Simple SQL: Filtering Rows
Posted by Data, Data Analytics
on March 19, 2015This is the second post in our series featuring SQL tutorials for those getting started. Check out our last post on how to join tables and come back for more Simple SQL posts.
The WHERE Clause
In SQL, the SELECT statement is used to return specific columns of data from a table. Similarly, the WHERE clause is used to choose the rows of a table, and the query will return only the rows that meet the given criteria.
SELECT column_name1, column_name2
FROM table_name
WHERE column_name1 operator value;
In this blog post I’ll be describing some common comparison operators and how to use them with the WHERE clause. I’ll be working with a demo database called Cities, that contains city names and population based on the 2010 census.
Comparison Operators
These comparison operators are used with WHERE to determine equality or difference between variables or values. You may or may not be familiar with these common comparison operators:
- = (Equal to)
- != (Not equal to)
- < (Less than)
-
(Greater than)
- <= (Less than or equal to)
-
= (Greater than or equal to)
Let’s see it in action. To demonstrate, we will ask a question:
What are the cities that have a population greater than 700,000 and less than 3,000,000?
First consider what the query looks like without using WHERE, and the outcome.
SELECT city, population FROM cities;
City | Population
San Francisco, CA | 805235
Portland, OR | 583776
Los Angeles, CA | 3792621
Seattle, WA | 608660
New York City, NY | 8175133
Houston, TX | 2099451
Boston, MA | 617594
Chicago, IL | 2695598
By selecting for the city and population column, the query returns all rows for the database.

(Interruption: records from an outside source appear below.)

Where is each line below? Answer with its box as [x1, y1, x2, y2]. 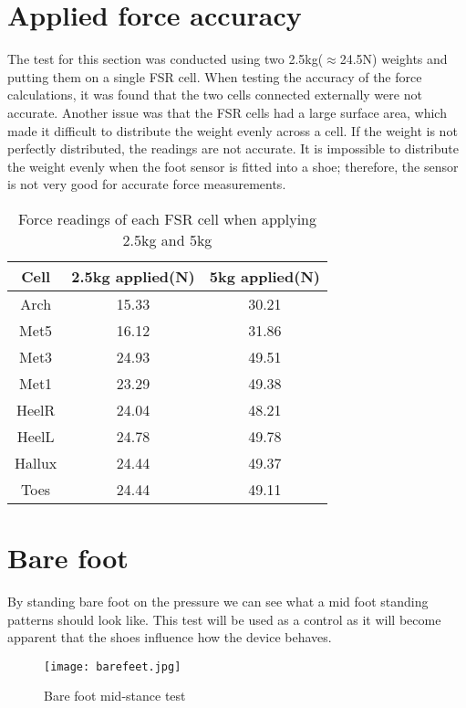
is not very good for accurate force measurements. [7, 174, 286, 194]
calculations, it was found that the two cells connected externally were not [7, 85, 422, 104]
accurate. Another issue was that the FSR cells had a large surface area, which [7, 102, 447, 122]
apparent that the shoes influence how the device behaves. [7, 628, 332, 647]
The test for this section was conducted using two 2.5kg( [7, 49, 324, 69]
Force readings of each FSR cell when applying [17, 207, 317, 229]
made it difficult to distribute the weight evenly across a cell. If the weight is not [7, 121, 458, 140]
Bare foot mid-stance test [44, 686, 186, 705]
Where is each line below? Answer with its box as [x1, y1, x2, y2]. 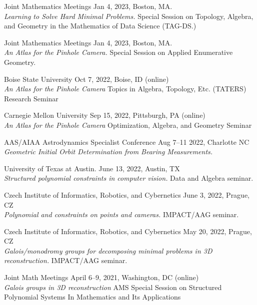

To answer the question, we want to know which rows in the population column have a value of greater than 700,000 and a value of less than 3,000,000. In this example we also have two comparisons, so we need to define whether we want the query to return only the results when one is true or when both are true. Since we want to know the result when both are true, we use AND.
SELECT city FROM cities
WHERE population > 700000 AND population < 3000000;
And our result is three cities - San Francisco, Houston and Chicago.
City
San Francisco, CA
Houston, TX
Chicago, IL
If instead our question was: What is the population of either San Francisco or Houston? - our query would use OR because either comparison can be true.
SELECT city, population FROM cities
WHERE city = "San Francisco, CA" OR city = "Houston, TX";
City | Population
San Francisco, CA | 805235
Houston, TX | 2099451
If we had used AND in this example then we would have no result, because there are no cities that are named both San Franicsco and Houston.
Using the IN( ) Operator
The IN() operator is useful when you want to show the values that are inside of a list. Let’s ask the question:
What is the population of San Francisco, Portland, and Seattle?
In this scenario we are asking for the rows in the population column where our cities can be San Francisco, Portland or Seattle. Rather than writing a query for each of these cities, or writing a long WHERE clause, we can put the cities in a list.
SELECT city, population FROM cities
WHERE city IN('San Francisco, CA', 'Portland, OR', 'Seattle, WA');
And as you can see, the query returns only the rows for which we specified in the list.
City | Population
San Francisco, CA | 805235
Portland, OR | 583776
Seattle, WA | 608660
Using the LIKE Operator
The LIKE operator (or NOT LIKE) is used to perform pattern matching, combined with wildcards. If you are looking for a value that starts, ends or contains a certain search term, you can use LIKE to return all possible matches.
- LIKE %SearchTerm% → anything that contains this search term
- LIKE %SearchTerm → anything that ends with this search term
- LIKE SearchTerm% → anything that begins with this search term
Let’s see this in action. For example, what is the population of the cities located in California?
In this question, we want to pull out any rows from the cities column that end with “CA”. So our search term, “CA” will begin with the wildcard “%”.
SELECT city, population FROM cities
WHERE city LIKE '%CA';
City | Population
San Francisco, CA | 805235
Los Angeles, CA | 3792621
And our result is only the cities located in California.
I hope these examples help to get you started using WHERE. Stay posted for more SQL tutorials.